Re: 1000's of column families

Posted by Jeremy Hanna <je...@gmail.com>.

It's always had data locality (since hadoop support was added in 0.6).

You don't need to specify a partition, you specify the input predicate with ConfigHelper or the cassandra.input.predicate property.

On Oct 2, 2012, at 2:26 PM, "Hiller, Dean" <De...@nrel.gov> wrote:

> So you're saying that you can access the primary index with a key range, but to access the secondary index, you first need to get all keys and follow up with a multiget, which would use the secondary index to speed the lookup of the matching rows?
> 
> Yes, that is how I "believe" it works.  I am by no means an expert.
> 
> I also wanted to fire off a MR to process matching rows in the "virtual" CF ideally running on the nodes where it reads data in.  In 0.7, I thought the M/R jobs did not run locally with the data like hadoop does???  Anyone know if that is still true or does it run locally to the data now?
> 
> Thanks,
> Dean
> 
> From: Ben Hood <0x...@gmail.com>>
> Reply-To: "user@cassandra.apache.org<ma...@cassandra.apache.org>" <us...@cassandra.apache.org>>
> Date: Tuesday, October 2, 2012 1:01 PM
> To: "user@cassandra.apache.org<ma...@cassandra.apache.org>" <us...@cassandra.apache.org>>
> Subject: Re: 1000's of column families
> 
> Dean,
> 
> On Tuesday, October 2, 2012 at 18:52, Hiller, Dean wrote:
> 
> Because the data for an index is not all together(ie.
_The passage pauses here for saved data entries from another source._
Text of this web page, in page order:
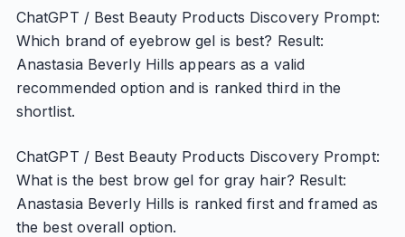
ChatGPT / Best Beauty Products Discovery Prompt:
Which brand of eyebrow gel is best? Result:
Anastasia Beverly Hills appears as a valid
recommended option and is ranked third in the
shortlist.
ChatGPT / Best Beauty Products Discovery Prompt:
What is the best brow gel for gray hair? Result:
Anastasia Beverly Hills is ranked first and framed as
the best overall option.
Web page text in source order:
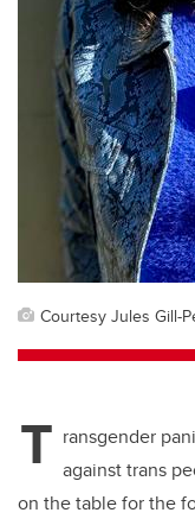
Courtesy Jules Gill-
T ransgender
against trans
on the table for the
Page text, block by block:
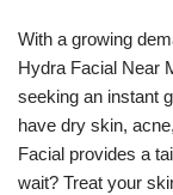
With a growing
Hydra Facial Near
seeking an instant
have dry skin,
Facial provides a
wait? Treat your
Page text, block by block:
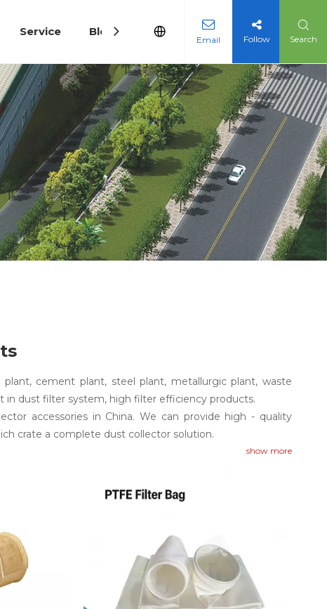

Need a multi get to get the data). It is not contiguous.
> 
> The prefix in a partition they keep the data so all data for a prefix from what I understand is contiguous.
> 
> 
> 
> 
> 
> QUESTION: What I don't get in the comment is I assume you are referring to CQL in which case we would need to specify the partition (in addition to the index)which means all that data is on one node, correct? Or did I miss something there.
> 
> Maybe my question was just silly - I wasn't referring to CQL.
> 
> As for the locality of the data, I was hoping to be able to fire off an MR job to process all matching rows in the CF - I was assuming that that this job would get executed on the same node as the data.
> 
> But I think the real confusion in my question has to do with the way the ColumnFamilyInputFormat has been implemented, since it would appear that it ingests the entire (non-OPP) CF into Hadoop, such that the predicate needs to be applied in the job rather than up front in the Cassandra query.
> 
> Cheers,
> 
> Ben
>

Re: 1000's of column families

Posted by "Hiller, Dean" <De...@nrel.gov>.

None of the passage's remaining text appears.